What causes SIRS in patients with TAVI? The valve type and access route did not play a role in our study. We hypothesise that this is because the main development of SIRS comes from the valvuloplasty, rapid pacing, and resultant challenging cardiac haemodynamics, not the access route or type of valve (which includes both self-expandable and balloon-expandable valves).

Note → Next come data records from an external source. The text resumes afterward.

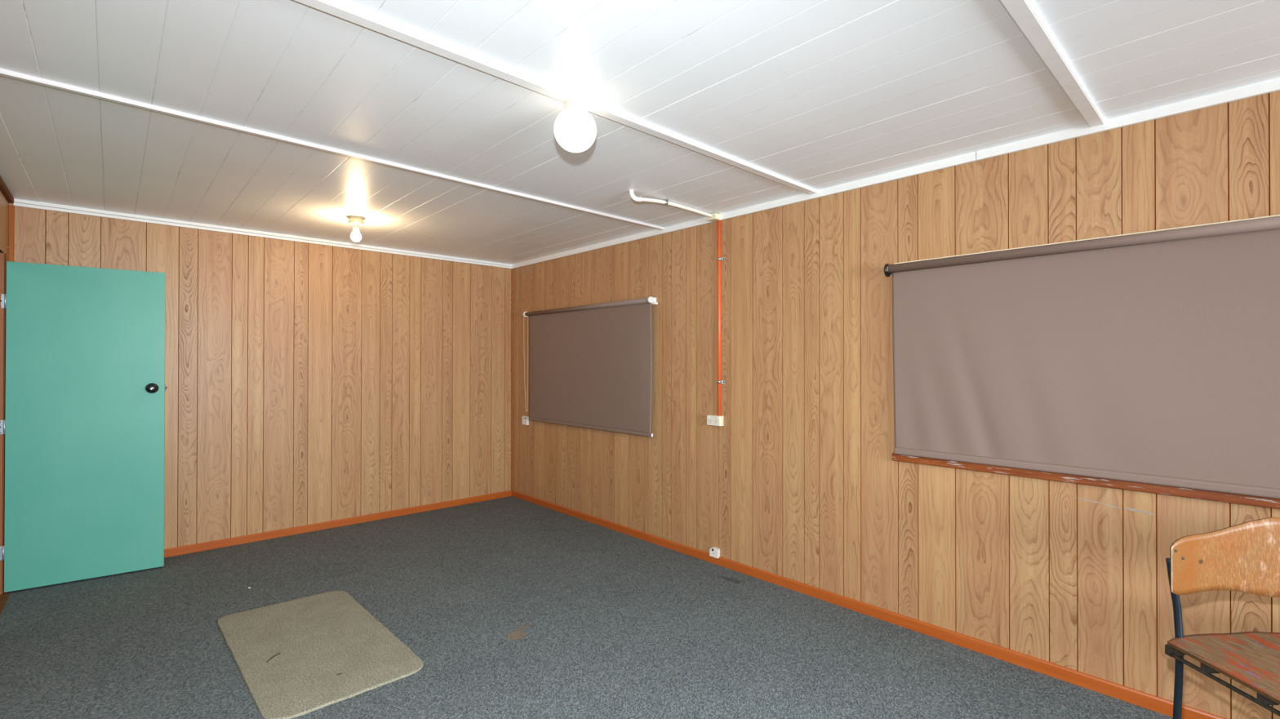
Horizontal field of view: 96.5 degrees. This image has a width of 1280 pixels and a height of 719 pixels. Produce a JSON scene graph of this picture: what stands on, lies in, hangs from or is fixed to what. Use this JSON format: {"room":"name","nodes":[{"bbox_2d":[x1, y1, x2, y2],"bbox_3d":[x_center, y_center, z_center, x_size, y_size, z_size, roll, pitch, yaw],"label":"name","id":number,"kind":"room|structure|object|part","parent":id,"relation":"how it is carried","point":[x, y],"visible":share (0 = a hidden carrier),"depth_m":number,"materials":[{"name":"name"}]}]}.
{"room":"empty room","nodes":[
{"label":"empty room","id":0,"kind":"room"},
{"bbox_2d":[0,189,8,595],"bbox_3d":[-3.646,0.198,3.170,0.100,2.408,0.965,0,0,-43],"label":"wall","id":1,"kind":"structure","parent":0,"point":[6,202],"depth_m":3.41,"materials":[{"name":"brown wood"}]},
{"bbox_2d":[0,247,8,594],"bbox_3d":[-3.635,0.351,3.147,0.126,2.102,0.956,0,0,-43],"label":"trim","id":2,"kind":"structure","parent":1,"relation":"attached to","point":[1,251],"depth_m":3.42,"materials":[{"name":"brown wood"}]},
{"bbox_2d":[0,592,10,615],"bbox_3d":[-3.588,1.415,3.095,0.174,0.034,0.785,0,0,-43],"label":"trim","id":3,"kind":"structure","parent":1,"relation":"attached to","point":[3,597],"depth_m":3.32,"materials":[{"name":"brown wood"}]},
{"bbox_2d":[0,261,167,592],"bbox_3d":[-3.506,0.403,3.610,0.796,1.980,0.103,0,0,-37],"label":"door","id":4,"kind":"structure","parent":1,"relation":"in","point":[83,425],"depth_m":3.62,"materials":[{"name":"green paint"}]},
{"bbox_3d":[-3.240,0.192,3.793,0.068,0.068,0.064,0,0,-37],"label":"knob","id":5,"kind":"part","parent":4,"relation":"part of","materials":[{"name":"black plastic"}]},
{"bbox_2d":[8,202,511,549],"bbox_3d":[-2.668,0.208,4.798,3.546,2.408,0.100,0,0,-43],"label":"wall","id":6,"kind":"structure","parent":0,"point":[307,384],"depth_m":4.68,"materials":[{"name":"brown wood"}]},
{"bbox_2d":[8,204,14,262],"bbox_3d":[-3.921,0.221,3.558,0.024,2.365,0.020,0,0,-43],"label":"trim","id":7,"kind":"structure","parent":6,"relation":"attached to","point":[11,208],"depth_m":3.56,"materials":[{"name":"brown wood"}]},
{"bbox_2d":[13,198,511,268],"bbox_3d":[-2.624,-0.977,4.761,3.541,0.045,0.022,0,0,-43],"label":"trim","id":8,"kind":"structure","parent":6,"relation":"attached to","point":[18,202],"depth_m":4.33,"materials":[{"name":"white paint"}]},
{"bbox_2d":[164,490,511,557],"bbox_3d":[-2.623,1.383,4.758,3.522,0.058,0.012,0,0,-43],"label":"baseboard","id":9,"kind":"structure","parent":6,"relation":"attached to","point":[172,552],"depth_m":4.74,"materials":[{"name":"brown wood"}]},
{"bbox_2d":[511,268,513,490],"bbox_3d":[-1.333,0.209,5.953,0.016,2.308,0.016,0,0,-43],"label":"trim","id":10,"kind":"structure","parent":6,"relation":"attached to","point":[512,269],"depth_m":5.95,"materials":[{"name":"brown wood"}]},
{"bbox_2d":[0,496,1172,718],"bbox_3d":[0.534,1.437,1.420,3.616,0.080,9.400,0,0,-43],"label":"floor","id":11,"kind":"structure","parent":0,"point":[511,607],"depth_m":2.85,"materials":[{"name":"grey carpet"}]},
{"bbox_2d":[217,591,423,718],"bbox_3d":[-1.621,1.397,2.836,0.647,0.010,1.267,0,0,-43],"label":"floor mat","id":12,"kind":"object","parent":11,"relation":"on","point":[317,638],"visible":1,"depth_m":2.71,"materials":[{"name":"beige carpet"}]},
{"bbox_2d":[1164,517,1279,718],"bbox_3d":[2.042,0.953,1.606,0.782,0.893,0.542,0,0,0],"label":"chair","id":13,"kind":"object","parent":11,"relation":"on","point":[1243,557],"visible":1,"depth_m":1.81,"materials":[{"name":"brown wood"}]},
{"bbox_3d":[1.716,1.014,1.833,0.042,0.759,0.084,0,0,44],"label":"leg","id":14,"kind":"part","parent":13,"relation":"part of","materials":[{"name":"black metal"}]},
{"bbox_3d":[2.042,0.898,1.597,0.782,0.037,0.505,0,0,0],"label":"seat","id":15,"kind":"part","parent":13,"relation":"part of","materials":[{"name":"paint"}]},
{"bbox_3d":[2.042,0.635,1.818,0.746,0.256,0.044,0,0,0],"label":"backrest","id":16,"kind":"part","parent":13,"relation":"part of","materials":[{"name":"brown wood"}]},
{"bbox_3d":[1.666,0.924,1.581,0.010,0.010,0.443,0,0,0],"label":"rail","id":17,"kind":"part","parent":13,"relation":"part of","materials":[{"name":"metal"}]},
{"bbox_2d":[0,0,1279,264],"bbox_3d":[0.489,-1.051,1.390,3.746,0.081,9.400,0,0,-43],"label":"ceiling","id":18,"kind":"structure","parent":0,"point":[818,95],"depth_m":2.20,"materials":[{"name":"white paint"}]},
{"bbox_2d":[0,68,663,230],"bbox_3d":[-1.085,-0.997,3.101,3.498,0.019,0.026,0,0,-44],"label":"trim","id":19,"kind":"structure","parent":18,"relation":"attached to","point":[5,73],"depth_m":2.55,"materials":[{"name":"white paint"}]},
{"bbox_2d":[346,214,365,241],"bbox_3d":[-1.995,-0.915,4.016,0.120,0.173,0.120,0,0,-43],"label":"light","id":20,"kind":"object","parent":18,"relation":"attached to","point":[356,221],"visible":1,"depth_m":3.99,"materials":[{"name":"white glass"}]},
{"bbox_3d":[-1.995,-0.875,4.016,0.069,0.092,0.069,0,0,-43],"label":"bulb","id":21,"kind":"part","parent":20,"relation":"part of","materials":[{"name":"white glass"}]},
{"bbox_3d":[-1.994,-0.996,4.017,0.120,0.011,0.120,0,0,-43],"label":"ceiling plate","id":22,"kind":"part","parent":20,"relation":"part of","materials":[{"name":"white plastic"}]},
{"bbox_2d":[294,0,817,194],"bbox_3d":[-0.253,-1.000,2.201,3.497,0.021,0.050,0,0,-43],"label":"trim","id":23,"kind":"structure","parent":18,"relation":"attached to","point":[335,7],"depth_m":2.01,"materials":[{"name":"white paint"}]},
{"bbox_2d":[553,97,596,152],"bbox_3d":[-0.249,-0.896,2.204,0.164,0.187,0.164,0,0,-43],"label":"globe light","id":24,"kind":"object","parent":18,"relation":"attached to","point":[575,128],"visible":1,"depth_m":2.15,"materials":[{"name":"white glass"}]},
{"bbox_2d":[628,190,712,217],"bbox_3d":[0.219,-0.971,3.627,0.756,0.072,0.050,0,0,-43],"label":"conduit pipe","id":25,"kind":"object","parent":18,"relation":"attached to","point":[665,202],"visible":1,"depth_m":3.57,"materials":[{"name":"white plastic"}]},
{"bbox_2d":[1000,0,1104,127],"bbox_3d":[0.647,-1.005,1.227,3.497,0.021,0.050,0,0,-43],"label":"trim","id":26,"kind":"structure","parent":18,"relation":"attached to","point":[1023,12],"depth_m":1.86,"materials":[{"name":"white paint"}]},
{"bbox_2d":[512,90,1279,718],"bbox_3d":[1.827,0.201,2.620,0.100,2.408,9.200,0,0,-43],"label":"wall","id":27,"kind":"structure","parent":0,"point":[800,481],"depth_m":3.11,"materials":[{"name":"brown wood"}]},
{"bbox_2d":[521,416,528,425],"bbox_3d":[-1.154,0.614,5.753,0.025,0.086,0.094,0,0,-43],"label":"control box","id":28,"kind":"object","parent":27,"relation":"attached to","point":[525,420],"visible":1,"depth_m":5.73,"materials":[{"name":"white plastic"}]},
{"bbox_2d":[523,296,657,437],"bbox_3d":[-0.512,0.058,5.017,0.083,1.076,1.824,0,0,-43],"label":"roller blind","id":29,"kind":"object","parent":27,"relation":"attached to","point":[590,366],"visible":1,"depth_m":4.88,"materials":[{"name":"grey fabric"}]},
{"bbox_3d":[-1.125,0.041,5.661,0.047,0.950,0.028,0,0,-43],"label":"bead chain","id":30,"kind":"part","parent":29,"relation":"part of","materials":[{"name":"plastic"}]},
{"bbox_2d":[706,213,721,222],"bbox_3d":[0.513,-0.973,3.920,0.076,0.041,0.074,0,0,-43],"label":"junction box","id":31,"kind":"object","parent":27,"relation":"attached to","point":[716,216],"visible":0.85,"depth_m":3.89,"materials":[{"name":"beige plastic"}]},
{"bbox_2d":[709,546,719,558],"bbox_3d":[0.514,1.329,3.940,0.024,0.062,0.072,0,0,-43],"label":"outlet","id":32,"kind":"object","parent":27,"relation":"attached to","point":[714,552],"visible":1,"depth_m":3.92,"materials":[{"name":"white plastic"}]},
{"bbox_2d":[706,414,723,426],"bbox_3d":[0.515,0.420,3.929,0.048,0.070,0.116,0,0,-43],"label":"power outlet","id":33,"kind":"object","parent":27,"relation":"attached to","point":[712,420],"visible":1,"depth_m":3.90,"materials":[{"name":"beige plastic"}]},
{"bbox_2d":[716,220,724,415],"bbox_3d":[0.552,-0.284,3.911,0.029,1.343,0.054,0,0,-43],"label":"conduit pipe","id":34,"kind":"object","parent":27,"relation":"attached to","point":[719,258],"visible":1,"depth_m":3.91,"materials":[{"name":"orange plastic"}]},
{"bbox_2d":[511,490,1226,718],"bbox_3d":[1.788,1.376,2.571,0.012,0.058,9.188,0,0,-43],"label":"baseboard","id":35,"kind":"structure","parent":27,"relation":"attached to","point":[1133,696],"depth_m":2.92,"materials":[{"name":"brown wood"}]},
{"bbox_2d":[511,77,1279,268],"bbox_3d":[1.785,-0.984,2.587,0.018,0.045,9.200,0,0,-43],"label":"trim","id":36,"kind":"structure","parent":27,"relation":"attached to","point":[1270,86],"depth_m":2.72,"materials":[{"name":"white paint"}]},
{"bbox_2d":[892,214,1279,509],"bbox_3d":[2.038,0.009,2.297,0.030,1.047,2.038,0,0,-43],"label":"window","id":37,"kind":"structure","parent":27,"relation":"in","point":[1130,486],"depth_m":2.38,"materials":[{"name":"glass"},{"name":"worn red-brown painted wood"}]},
{"bbox_2d":[884,215,1279,499],"bbox_3d":[2.001,-0.009,2.291,0.092,1.004,2.026,0,0,-43],"label":"roller blind","id":38,"kind":"object","parent":37,"relation":"attached to","point":[1150,357],"visible":1,"depth_m":2.37,"materials":[{"name":"beige fabric"}]},
{"bbox_3d":[2.037,0.512,2.295,0.030,0.040,2.038,0,0,-43],"label":"sill","id":39,"kind":"part","parent":37,"relation":"part of","materials":[{"name":"brown wood"}]},
{"bbox_3d":[2.044,-0.475,2.299,0.024,0.079,2.028,0,0,-43],"label":"head trim","id":40,"kind":"part","parent":37,"relation":"part of","materials":[{"name":"beige paint"}]},
{"bbox_2d":[1077,497,1155,515],"bbox_3d":[1.976,0.611,2.382,0.001,0.028,0.260,0,0,-43],"label":"trim","id":41,"kind":"structure","parent":27,"relation":"attached to","point":[1108,505],"depth_m":2.35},
{"bbox_3d":[-0.523,0.182,-0.209,0.100,2.408,8.235,0,0,-43],"label":"wall","id":42,"kind":"structure","parent":0,"visible":0},
{"bbox_2d":[0,176,13,203],"bbox_3d":[-0.796,-1.005,0.186,0.024,0.035,9.178,0,0,-43],"label":"trim","id":43,"kind":"structure","parent":42,"relation":"attached to","point":[3,188],"depth_m":3.34,"materials":[{"name":"brown wood"}]}
]}

SIRS is associated with a significant increase in one-year mortality but not 30-day mortality. The lack of difference in short-term mortality may suggest that the adverse outcome associated with SIRS after TAVI is not derived by community-acquired or hospital-associated infectious diseases such as pneumonia or urinary tract infection, which would be estimated to lead primarily to a higher short-term mortality. Therefore, we suppose that SIRS after TAVI evaluated in this study is mostly procedure-associated. The pathomechanisms influencing long-term mortality in patients developing SIRS after TAVI remain unclear and have to be evaluated in further, appropriately designed studies. Identifying those pathomechanisms and also preceding biomarkers7,22 could be steps towards the future development of therapeutic options.

Limitations

Due to the retrospective non-randomised study design all established limitations apply. The inclusion of fewer than 200 TAVI patients might have insufficient power for a comparison between different treatment groups. Differences in baseline characteristics, which were not evaluated, cannot be excluded. In addition, there may be infectious, rheumatoid disease, or other reasons for inflammatory activation that may have led to SIRS. It would be ideal to compare these results to a population of elderly patients with aortic stenosis undergoing another invasive procedure requiring intensive care. Finally, we cannot exclude completely that SIRS occurs at least partially independently from TAVI in the course of intensive care in this mainly octogenarian population.

Conclusion

This study does not explain the pathomechanism of inflammatory response after TAVI. Therefore, further investigations are needed to identify causes and pathomechanisms of SIRS associated with TAVI in order to derive therapeutic consequences.

Conflict of interest statement

R. Lehmann, M. Doss and S. Fichtlscherer have received honoraria from Edwards Lifesciences (proctoring); H. Sievert has received grant support from Medtronic. The other authors have no conflicts of interest to declare.